Miss Grand ฺWest Java Miss Grand Jawa Barat
- Formation: May 6, 2018; 8 years ago
- Founder: Audi Reza Hartanto
- Type: Beauty pageant
- Headquarters: Bandung
- Location: Indonesia;
- Official language: Indonesian
- Affiliations: Miss Grand Indonesia

= Miss Grand West Java =

Provincial pageant in West Java, Indonesia

Summary result of West Java representatives at Miss Grand Indonesia
| Placement | Number(s) |
| Winner | 1 |
| 1st runner-up | 0 |
| 2nd runner-up | 0 |
| Top 5 | 1 |
| Top 10/11/12 | 3 |
| Top 15/16 | 0 |
| Unplaced | 1 |

Miss Grand West Java (Miss Grand Jawa Barat) is an Indonesian provincial beauty pageant, a preliminary in West Java for the Miss Grand Indonesia national contest.
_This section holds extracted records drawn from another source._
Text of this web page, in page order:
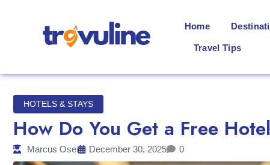
Home
Travel Tips
HOTELS & STAYS
How Do You Get a Free
Marcus Osei December 30, 2025 0

It was founded in 2019 by an entrepreneur, Audi Reza Hartanto.

West Java produced one Miss Grand Indonesia winner: Aurra Kharishma, who won the title in 2020.

==History==
After the Miss Grand Indonesia pageant began franchising the right to send candidates to the national competition in 2018, the license for West Java was obtained by a local entrepreneur, Audi Reza Hartanto, who organized the first Miss Grand West Java contest in Bandung on 6 May 2018 and named a model Mentari Novel the winner. Mentari later represented the province in the Miss Grand Indonesia 2018 national pageant and was placed among the top 10 finalists.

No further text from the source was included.